JAX/Flax/Optax optimizer manager

These details have not been verified by PyPI

Project links

Project description

OptTx

Research Code: Co-developed with Claude Code, Gemini CLI, Codex CLI, and Cursor. No guarantees provided. Use at your own risk.
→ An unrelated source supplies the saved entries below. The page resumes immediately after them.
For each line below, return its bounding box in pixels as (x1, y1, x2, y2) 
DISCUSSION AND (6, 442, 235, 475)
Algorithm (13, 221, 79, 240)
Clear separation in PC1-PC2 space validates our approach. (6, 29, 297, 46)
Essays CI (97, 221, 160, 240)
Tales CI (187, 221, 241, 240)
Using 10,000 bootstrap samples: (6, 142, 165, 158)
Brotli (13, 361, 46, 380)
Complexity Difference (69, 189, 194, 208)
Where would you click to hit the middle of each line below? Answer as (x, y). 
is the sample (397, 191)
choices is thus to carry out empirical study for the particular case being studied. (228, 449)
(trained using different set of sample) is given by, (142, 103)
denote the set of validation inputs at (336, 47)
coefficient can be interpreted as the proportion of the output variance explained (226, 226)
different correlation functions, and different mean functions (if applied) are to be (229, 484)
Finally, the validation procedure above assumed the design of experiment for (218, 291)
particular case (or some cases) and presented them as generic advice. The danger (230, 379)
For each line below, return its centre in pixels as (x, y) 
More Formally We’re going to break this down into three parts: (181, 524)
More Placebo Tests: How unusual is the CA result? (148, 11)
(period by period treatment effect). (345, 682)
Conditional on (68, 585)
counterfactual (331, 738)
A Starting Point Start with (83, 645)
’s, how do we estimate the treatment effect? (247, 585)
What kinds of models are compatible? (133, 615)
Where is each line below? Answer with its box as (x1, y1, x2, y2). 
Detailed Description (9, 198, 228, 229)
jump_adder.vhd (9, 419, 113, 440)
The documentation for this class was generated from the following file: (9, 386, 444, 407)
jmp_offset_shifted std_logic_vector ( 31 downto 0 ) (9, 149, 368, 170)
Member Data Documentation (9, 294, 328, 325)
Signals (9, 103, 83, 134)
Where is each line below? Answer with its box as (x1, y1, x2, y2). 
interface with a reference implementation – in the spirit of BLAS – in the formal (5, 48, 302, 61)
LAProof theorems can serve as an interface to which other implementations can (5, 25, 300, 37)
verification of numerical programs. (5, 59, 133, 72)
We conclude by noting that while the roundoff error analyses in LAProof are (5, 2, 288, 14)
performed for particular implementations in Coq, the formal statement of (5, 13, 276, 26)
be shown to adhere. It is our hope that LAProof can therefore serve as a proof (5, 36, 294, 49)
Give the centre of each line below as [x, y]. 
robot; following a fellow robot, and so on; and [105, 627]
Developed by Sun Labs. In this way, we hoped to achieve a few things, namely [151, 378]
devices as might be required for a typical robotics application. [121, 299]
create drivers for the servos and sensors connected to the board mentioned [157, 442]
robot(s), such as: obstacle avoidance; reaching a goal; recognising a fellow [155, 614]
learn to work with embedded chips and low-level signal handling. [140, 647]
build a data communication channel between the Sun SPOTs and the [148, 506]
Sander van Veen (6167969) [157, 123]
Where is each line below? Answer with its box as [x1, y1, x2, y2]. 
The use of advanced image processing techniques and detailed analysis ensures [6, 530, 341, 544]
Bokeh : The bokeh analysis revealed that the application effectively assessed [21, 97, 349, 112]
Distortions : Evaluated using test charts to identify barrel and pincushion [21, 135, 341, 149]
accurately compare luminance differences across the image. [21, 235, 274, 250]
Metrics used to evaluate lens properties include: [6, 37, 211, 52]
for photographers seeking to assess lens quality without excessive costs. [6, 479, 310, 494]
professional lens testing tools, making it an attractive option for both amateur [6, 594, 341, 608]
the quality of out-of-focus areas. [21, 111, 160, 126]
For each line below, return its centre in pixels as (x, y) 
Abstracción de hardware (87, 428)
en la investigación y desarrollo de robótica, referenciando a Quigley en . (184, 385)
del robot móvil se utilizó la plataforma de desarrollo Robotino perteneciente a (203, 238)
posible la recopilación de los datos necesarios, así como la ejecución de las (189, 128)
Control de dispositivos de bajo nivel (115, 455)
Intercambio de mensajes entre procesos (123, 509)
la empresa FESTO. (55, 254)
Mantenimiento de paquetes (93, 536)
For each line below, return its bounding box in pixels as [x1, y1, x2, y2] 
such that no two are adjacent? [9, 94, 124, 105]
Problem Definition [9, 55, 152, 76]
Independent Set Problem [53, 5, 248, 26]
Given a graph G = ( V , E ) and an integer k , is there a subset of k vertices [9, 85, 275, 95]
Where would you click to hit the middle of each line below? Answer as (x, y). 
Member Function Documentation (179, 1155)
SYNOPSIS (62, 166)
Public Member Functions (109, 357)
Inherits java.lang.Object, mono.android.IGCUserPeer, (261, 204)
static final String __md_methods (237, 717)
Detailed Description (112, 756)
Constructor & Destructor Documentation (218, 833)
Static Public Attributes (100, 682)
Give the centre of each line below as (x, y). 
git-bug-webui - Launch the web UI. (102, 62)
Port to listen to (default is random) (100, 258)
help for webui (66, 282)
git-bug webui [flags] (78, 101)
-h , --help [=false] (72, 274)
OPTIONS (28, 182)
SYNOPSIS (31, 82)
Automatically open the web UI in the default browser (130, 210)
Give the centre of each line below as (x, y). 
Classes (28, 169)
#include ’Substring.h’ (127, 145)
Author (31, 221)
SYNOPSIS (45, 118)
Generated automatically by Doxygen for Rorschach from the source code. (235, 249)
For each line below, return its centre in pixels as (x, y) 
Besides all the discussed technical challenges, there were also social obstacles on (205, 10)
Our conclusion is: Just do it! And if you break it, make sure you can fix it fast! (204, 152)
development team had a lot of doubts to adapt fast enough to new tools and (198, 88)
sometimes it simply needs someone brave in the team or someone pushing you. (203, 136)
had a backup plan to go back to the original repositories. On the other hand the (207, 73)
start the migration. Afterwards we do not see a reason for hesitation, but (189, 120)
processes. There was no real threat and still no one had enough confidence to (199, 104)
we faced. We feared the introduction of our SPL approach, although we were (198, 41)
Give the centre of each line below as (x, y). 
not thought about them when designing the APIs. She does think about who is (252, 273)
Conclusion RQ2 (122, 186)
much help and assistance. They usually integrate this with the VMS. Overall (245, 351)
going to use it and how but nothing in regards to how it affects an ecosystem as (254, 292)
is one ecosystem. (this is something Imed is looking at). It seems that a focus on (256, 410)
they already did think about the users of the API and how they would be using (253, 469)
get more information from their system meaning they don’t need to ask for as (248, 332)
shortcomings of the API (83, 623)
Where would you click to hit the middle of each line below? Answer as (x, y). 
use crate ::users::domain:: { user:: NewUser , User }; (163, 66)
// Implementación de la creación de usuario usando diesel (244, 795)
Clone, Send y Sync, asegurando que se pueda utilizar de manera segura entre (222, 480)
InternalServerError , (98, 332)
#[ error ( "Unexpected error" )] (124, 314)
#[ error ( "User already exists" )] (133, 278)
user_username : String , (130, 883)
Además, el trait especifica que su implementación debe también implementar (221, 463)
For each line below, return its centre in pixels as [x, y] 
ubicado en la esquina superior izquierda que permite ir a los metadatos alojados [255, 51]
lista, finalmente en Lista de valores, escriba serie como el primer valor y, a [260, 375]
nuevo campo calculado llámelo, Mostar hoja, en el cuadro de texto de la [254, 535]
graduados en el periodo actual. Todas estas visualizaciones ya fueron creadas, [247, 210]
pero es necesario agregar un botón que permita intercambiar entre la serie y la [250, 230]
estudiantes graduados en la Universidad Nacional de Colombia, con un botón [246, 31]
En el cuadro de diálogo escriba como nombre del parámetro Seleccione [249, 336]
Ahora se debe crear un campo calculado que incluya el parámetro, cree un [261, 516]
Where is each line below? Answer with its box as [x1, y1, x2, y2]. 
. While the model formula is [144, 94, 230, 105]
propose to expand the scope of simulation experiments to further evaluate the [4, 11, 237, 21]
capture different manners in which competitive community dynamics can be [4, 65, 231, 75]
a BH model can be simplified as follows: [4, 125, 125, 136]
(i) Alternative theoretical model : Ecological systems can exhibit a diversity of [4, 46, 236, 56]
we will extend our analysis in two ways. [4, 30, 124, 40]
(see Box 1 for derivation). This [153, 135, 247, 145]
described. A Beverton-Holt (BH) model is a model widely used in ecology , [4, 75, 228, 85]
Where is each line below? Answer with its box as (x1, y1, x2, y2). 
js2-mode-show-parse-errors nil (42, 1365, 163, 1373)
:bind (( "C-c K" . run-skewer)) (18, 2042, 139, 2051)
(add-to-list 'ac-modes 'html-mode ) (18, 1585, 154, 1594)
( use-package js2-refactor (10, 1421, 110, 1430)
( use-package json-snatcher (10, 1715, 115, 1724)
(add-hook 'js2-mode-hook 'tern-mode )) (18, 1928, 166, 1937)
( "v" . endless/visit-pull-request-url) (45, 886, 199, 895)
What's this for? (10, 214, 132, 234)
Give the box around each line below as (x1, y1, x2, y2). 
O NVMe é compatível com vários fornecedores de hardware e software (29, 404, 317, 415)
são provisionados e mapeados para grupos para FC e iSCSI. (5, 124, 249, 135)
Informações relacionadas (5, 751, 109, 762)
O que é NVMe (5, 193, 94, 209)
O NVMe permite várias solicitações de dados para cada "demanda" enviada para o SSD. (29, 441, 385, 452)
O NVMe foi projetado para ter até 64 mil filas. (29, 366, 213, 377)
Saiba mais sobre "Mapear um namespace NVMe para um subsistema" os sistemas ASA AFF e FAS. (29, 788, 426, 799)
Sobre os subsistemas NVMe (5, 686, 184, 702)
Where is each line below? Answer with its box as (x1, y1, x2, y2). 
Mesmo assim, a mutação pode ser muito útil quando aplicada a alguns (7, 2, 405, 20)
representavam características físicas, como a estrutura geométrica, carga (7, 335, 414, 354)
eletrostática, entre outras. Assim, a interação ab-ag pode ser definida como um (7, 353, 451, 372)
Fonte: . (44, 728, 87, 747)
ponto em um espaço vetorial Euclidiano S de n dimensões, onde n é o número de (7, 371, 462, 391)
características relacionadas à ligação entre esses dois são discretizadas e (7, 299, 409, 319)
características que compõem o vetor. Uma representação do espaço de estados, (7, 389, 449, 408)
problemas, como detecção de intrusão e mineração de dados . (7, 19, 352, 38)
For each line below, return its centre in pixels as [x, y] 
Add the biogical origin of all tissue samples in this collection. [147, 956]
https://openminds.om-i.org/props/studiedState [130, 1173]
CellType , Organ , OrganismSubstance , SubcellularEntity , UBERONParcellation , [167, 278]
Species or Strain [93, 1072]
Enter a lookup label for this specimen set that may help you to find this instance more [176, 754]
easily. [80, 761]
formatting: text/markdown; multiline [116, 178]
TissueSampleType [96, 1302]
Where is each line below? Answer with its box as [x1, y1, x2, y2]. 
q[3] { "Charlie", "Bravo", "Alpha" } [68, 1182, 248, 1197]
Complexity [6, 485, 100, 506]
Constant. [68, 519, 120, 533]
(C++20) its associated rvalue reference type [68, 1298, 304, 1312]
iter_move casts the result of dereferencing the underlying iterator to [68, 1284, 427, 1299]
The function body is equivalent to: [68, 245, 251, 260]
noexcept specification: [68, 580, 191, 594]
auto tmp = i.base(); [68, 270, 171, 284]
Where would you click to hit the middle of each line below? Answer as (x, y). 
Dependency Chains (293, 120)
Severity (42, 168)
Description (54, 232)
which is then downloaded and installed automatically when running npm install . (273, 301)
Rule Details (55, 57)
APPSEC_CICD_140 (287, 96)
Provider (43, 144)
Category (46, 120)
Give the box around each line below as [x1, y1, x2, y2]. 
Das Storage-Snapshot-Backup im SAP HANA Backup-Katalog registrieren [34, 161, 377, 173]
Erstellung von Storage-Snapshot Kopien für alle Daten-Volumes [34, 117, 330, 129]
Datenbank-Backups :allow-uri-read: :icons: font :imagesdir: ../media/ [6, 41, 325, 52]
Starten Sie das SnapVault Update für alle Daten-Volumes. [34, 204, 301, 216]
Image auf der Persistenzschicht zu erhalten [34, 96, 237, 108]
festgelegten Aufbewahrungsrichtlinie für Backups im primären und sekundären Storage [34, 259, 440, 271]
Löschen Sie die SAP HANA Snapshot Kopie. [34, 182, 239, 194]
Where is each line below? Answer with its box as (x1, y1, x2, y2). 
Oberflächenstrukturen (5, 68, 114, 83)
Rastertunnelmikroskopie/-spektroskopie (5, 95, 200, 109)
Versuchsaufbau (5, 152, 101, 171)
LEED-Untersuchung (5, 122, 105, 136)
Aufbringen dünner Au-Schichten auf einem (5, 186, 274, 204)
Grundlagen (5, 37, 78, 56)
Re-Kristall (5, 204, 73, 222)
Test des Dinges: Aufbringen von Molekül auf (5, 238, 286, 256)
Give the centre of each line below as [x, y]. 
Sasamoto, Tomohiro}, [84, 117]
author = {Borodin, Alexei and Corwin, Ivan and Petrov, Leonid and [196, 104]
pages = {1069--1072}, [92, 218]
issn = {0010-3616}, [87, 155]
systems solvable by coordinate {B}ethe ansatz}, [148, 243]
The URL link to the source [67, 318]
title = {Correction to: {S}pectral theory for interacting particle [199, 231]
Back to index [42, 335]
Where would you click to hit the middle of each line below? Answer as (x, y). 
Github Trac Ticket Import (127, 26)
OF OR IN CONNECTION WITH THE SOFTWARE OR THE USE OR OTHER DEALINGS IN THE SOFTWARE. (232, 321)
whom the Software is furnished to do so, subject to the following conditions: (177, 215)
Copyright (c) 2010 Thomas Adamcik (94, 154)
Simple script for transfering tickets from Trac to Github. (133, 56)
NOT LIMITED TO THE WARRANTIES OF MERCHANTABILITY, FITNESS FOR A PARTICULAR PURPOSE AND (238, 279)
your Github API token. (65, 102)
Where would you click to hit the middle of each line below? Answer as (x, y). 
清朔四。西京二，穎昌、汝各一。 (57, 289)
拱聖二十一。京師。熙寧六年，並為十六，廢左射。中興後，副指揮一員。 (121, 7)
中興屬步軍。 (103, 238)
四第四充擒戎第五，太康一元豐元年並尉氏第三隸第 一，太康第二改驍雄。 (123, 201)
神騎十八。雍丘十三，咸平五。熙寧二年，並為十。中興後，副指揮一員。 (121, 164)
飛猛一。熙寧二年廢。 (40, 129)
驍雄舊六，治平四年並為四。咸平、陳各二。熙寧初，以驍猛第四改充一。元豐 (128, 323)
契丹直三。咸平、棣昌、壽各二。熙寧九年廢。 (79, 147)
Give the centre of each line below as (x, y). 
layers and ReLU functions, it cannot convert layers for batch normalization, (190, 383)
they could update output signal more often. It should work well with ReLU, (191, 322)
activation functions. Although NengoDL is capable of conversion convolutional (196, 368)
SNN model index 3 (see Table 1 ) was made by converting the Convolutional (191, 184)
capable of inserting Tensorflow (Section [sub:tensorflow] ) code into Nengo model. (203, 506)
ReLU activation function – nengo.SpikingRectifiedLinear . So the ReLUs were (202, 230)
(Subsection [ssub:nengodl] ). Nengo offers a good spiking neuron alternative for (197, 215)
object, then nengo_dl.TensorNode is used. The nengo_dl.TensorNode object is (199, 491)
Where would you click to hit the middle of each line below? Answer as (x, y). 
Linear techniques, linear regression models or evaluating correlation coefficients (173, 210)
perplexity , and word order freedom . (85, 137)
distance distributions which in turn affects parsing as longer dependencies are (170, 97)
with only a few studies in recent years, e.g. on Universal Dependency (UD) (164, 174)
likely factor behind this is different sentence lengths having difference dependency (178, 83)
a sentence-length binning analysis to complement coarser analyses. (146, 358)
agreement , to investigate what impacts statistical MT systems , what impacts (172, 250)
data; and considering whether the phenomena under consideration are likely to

JAX/Flax/Optax optimizer library for PINNs and second-order methods.

Features

Multi-term objectives: Objective with TermSpec for PINNs (PDE, BC, IC terms)
First-order optimizers: Adam, SGD, AdamW, SOAP, MUON, Shampoo, L-BFGS
Second-order optimizers: CGOptimizer (Fisher/GGN), CROptimizer (Hessian)
Acceleration methods: TGS, NLTGCR, Anderson Acceleration (AA)
Graph neural networks: GCN, GAT layers for node classification
Matrix-free curvature: build_hessian_matvec, build_fisher_matvec
JIT-stable: Works with jax.jit and jax.lax.scan

Install

pip install opttx

For development:

pip install -e .[dev]

Quickstart

First-order optimizer

import jax
import jax.numpy as jnp
from flax import linen as nn

from opttx import Adam, Objective, TermSpec, TrainState

# Define model
class MLP(nn.Module):
    @nn.compact
    def __call__(self, x):
        x = nn.Dense(32)(x)
        x = nn.relu(x)
        x = nn.Dense(1)(x)
        return x

# Define loss
def mse_loss(pred, batch):
    x, y = batch
    return jnp.mean((pred - y) ** 2)

# Create objective
term = TermSpec(name="mse", batch_key="data", loss_fn=mse_loss)
objective = Objective(terms=[term])

# Initialize
model = MLP()
params = model.init(jax.random.PRNGKey(0), jnp.ones((1, 3)))["params"]

state = TrainState(
    step=jnp.array(0),
    params=params,
    opt_state=None,
    apply_fn=lambda v, b: model.apply({"params": v["params"]}, b[0]),
)

# Create optimizer and train
optimizer = Adam(objective, learning_rate=1e-3)
state = optimizer.init(state)

batch = {"data": (jnp.ones((8, 3)), jnp.zeros((8, 1)))}
state, metrics = optimizer.step(state, batch)
print(f"Loss: {metrics['loss']}")

Second-order optimizer (CR + Hessian)

from opttx import CROptimizer

optimizer = CROptimizer(
    objective,
    learning_rate=1.0,
    damping=1e-3,
    cr_iters=10,
    curvature_type="hessian",  # or "fisher"
)
state = optimizer.init(state)
state, metrics = optimizer.step(state, batch)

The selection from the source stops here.